With four wins out of four, the men from the Twickenham Stoop top the Aviva Premiership table with the only perfect record – looking down on the wounded Leicester Tigers and the crestfallen Northampton Saints, both beaten three times already in the midst of the World Cup call-up period.

Not since the 1996-97 season have Quins made such a mightily impressive start. On that occasion, with Will Carling and Keith Wood in tow, they opened with a run of six victories before coming unstuck against a tough-nut Sale side featuring Steve Diamond at hooker. The opponents at the Stoop this afternoon? A Sale team galvanised under the direction of Diamond, lying fourth in the table with three wins out of four.

"I haven't been surprised at how well Sale have been doing – not with Steve Diamond in charge," Conor O'Shea, Harlequins' director of rugby, said. "He's an incredibly knowledgeable rugby person and you can see it in the way his team play. They play with a massive amount of energy and enthusiasm and with a heck of a lot of width. They punish teams from deep. It's going to be a big test for us."

It was a big test for Quins at Sixways last Saturday. On the back of a 42-6 steamrollering of Gloucester, they were out of sorts for the opening 60 minutes against Worcester, trailing 15-3 going into the final quarter – and yet they managed to get their act together in the nick of time, Kiwi fly-half Nick Evans converting a penalty try to clinch a 17-15 victory.
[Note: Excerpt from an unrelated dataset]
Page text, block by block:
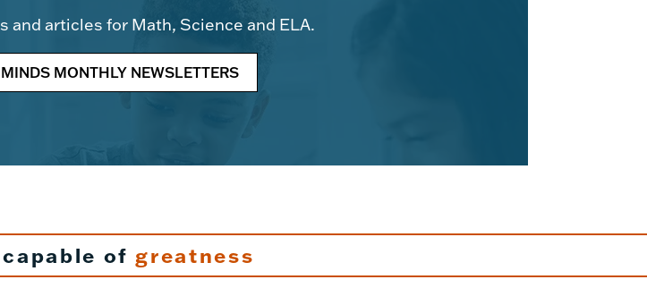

"That was as satisfying a win as the one against Gloucester in many ways," O'Shea reflected. "It was away from home and we found a way back into the game. You have to win when you're not playing so well. Last season we lost a lot of games by less than a score."

The 2010-11 campaign was Harlequins' first full season with O'Shea – the former Ireland full-back and RFU academy director – installed as the long-term successor to Dean Richards. They ended seventh in the table but finished with a trophy-winning flourish, lifting the Amlin Challenge Cup after claiming the scalp of Munster in a Limerick semi-final and beating Stade Français in a dramatic final in Cardiff.

In the process, O'Shea laid the foundations for a new youthful, dynamic, Anglocentric playing structure at the Stoop. All but two of Quins' matchday 23 today are English-qualified, and ten of the starting XV are graduates of the club's academy system.

"You always want your players like Nick Evans and [Samoan back row] Maurie Fa'asavalu, because they add a different influence," said O'Shea. "But, by and large, the drive for this club is to grow its own players, to recruit English players where we can, and keep the squad together over a long period of time."

In the short term, Quins have not been as severely affected as Leicester (who they meet at Welford Road a week today) by World Cup commitments. However, winger Ugo Monye is on the casualty list this afternoon. Will Skinner is fit again and on the bench while, after two man-of-the-match winning performances, Luke Wallace keeps his starting place on the openside flank. One of O'Shea's emerging young guns, he turns 21 tomorrow.